(29 de septiembre, 2014).- Tras el paso del huracán Odile, habitantes de la comunidad de Santa Rosalía, Baja California Sur, denunciaron a la minera Metalúrgica del Boleo como responsable de las inundaciones que afectaron la zona.
La alerta se emitió ante Conagua un mes antes; en ese momento se explicó que la mina desvió los arroyos La Soledad, El Yeso y El Purgatorio a uno nuevo, llamado El Boleo. Hasta el momento la dependencia federal no ha respondido.
Originalmente, el cauce de los arroyos tenía sólo seis metros de ancho, en diciembre del año pasado llegó a 137 metros para recibir agua de los ríos que fueron reencauzados.
Según una fotografía obtenida del archivo del Instituto Nacional de Estadística y Geografía, tomada en 1993, los tres arroyos se miran en su sitio original, pero otras imágenes posteriores- del año 2000- con la instalación de la minera, los cauces se notan modificados.
El abogado Francisco Acosta mencionó: “tiene mes y medio que presentamos la denuncia y estamos esperando la visita de Conagua a dar fe de los cambios de los cauces, los cuales, desde mi punto de vista no tienen permiso, no hay permiso para hacer cambios”.

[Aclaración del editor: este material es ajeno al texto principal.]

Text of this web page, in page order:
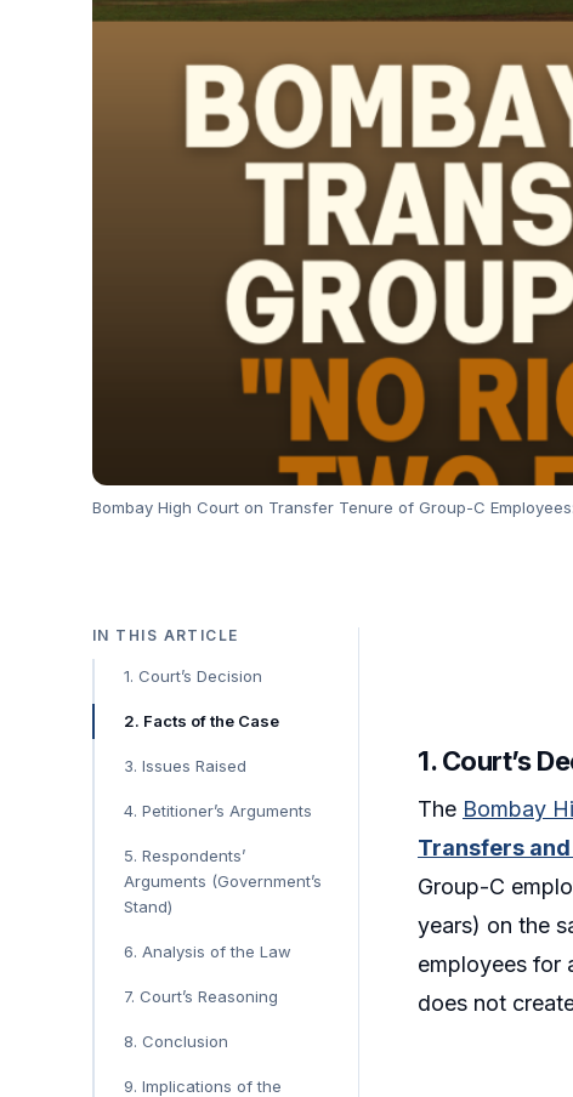
Bombay High Court on Transfer Tenure of Group-C
IN THIS ARTICLE
1. Court’s Decision
2. Facts of the Case
3. Issues Raised
4. Petitioner’s Arguments
5. Respondents’
Arguments (Government’s
Stand)
6. Analysis of the Law
7. Court’s Reasoning
8. Conclusion
9. Implications of the
1. Court’s
The Bombay
Transfers
Group-C
years) on the
employees for
does not
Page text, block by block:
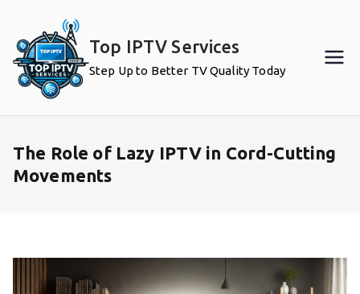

Sin embargo, la minera se encuentra amparada desde agosto de 2012 bajo el argumento de que la administración municipal anterior le otorgó un criterio de no pago de licencia de construcción en diciembre de 2009, el cual fue revocado en julio de 2012 por el actual alcalde Guillermo Santillán.
La sala administrativa del Tribunal Superior de Justicia del estado resolvió que la minera debe pagar el pasado 11 de julio, por lo que fue clausurada, pero seis días después reanudó sus operaciones pese al daño que causa a la población.